Top of Supplied data

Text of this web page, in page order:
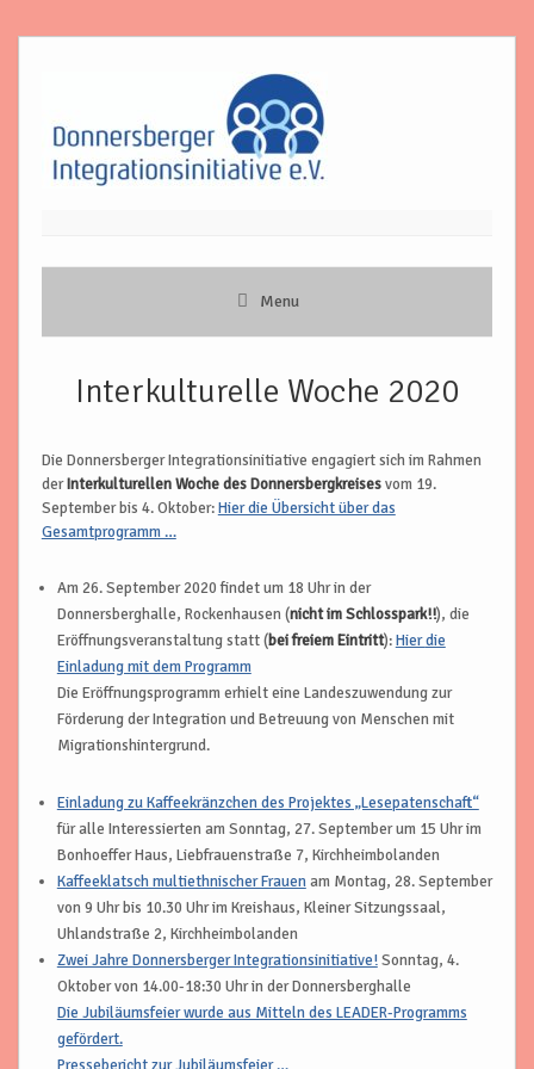
Menu
Interkulturelle Woche 2020
Die Donnersberger Integrationsinitiative engagiert sich im Rahmen
derInterkulturellen Woche des Donnersbergkreisesvom 19.
September bis 4. Oktober:Hier die Übersicht über das
Gesamtprogramm …
Am 26. September 2020 findet um 18 Uhr in der
Donnersberghalle, Rockenhausen (nicht im Schlosspark!!), die
Eröffnungsveranstaltung statt (bei freiem Eintritt):Hier die
Einladung mit dem Programm
Die Eröffnungsprogramm erhielt eine Landeszuwendung zur
Förderung der Integration und Betreuung von Menschen mit
Migrationshintergrund.
Einladung zu Kaffeekränzchen des Projektes „Lesepatenschaft“
für alle Interessierten am Sonntag, 27. September um 15 Uhr im
Bonhoeffer Haus, Liebfrauenstraße 7, Kirchheimbolanden
Kaffeeklatsch multiethnischer Frauenam Montag, 28. September
von 9 Uhr bis 10.30 Uhr im Kreishaus, Kleiner Sitzungssaal,
Uhlandstraße 2, Kirchheimbolanden
Zwei Jahre Donnersberger Integrationsinitiative!Sonntag, 4.
Oktober von 14.00-18:30 Uhr in der Donnersberghalle
Die Jubiläumsfeier wurde aus Mitteln des LEADER-Programms
gefördert.

Bottom of Supplied data

__What you need to do__. Reproduce exactly the line containing "Zwei Jahre Donnersberger" and all lines after it through the end of the listing above; leave out every earlier line.

__Answer box__.
Zwei Jahre Donnersberger Integrationsinitiative!Sonntag, 4.
Oktober von 14.00-18:30 Uhr in der Donnersberghalle
Die Jubiläumsfeier wurde aus Mitteln des LEADER-Programms
gefördert.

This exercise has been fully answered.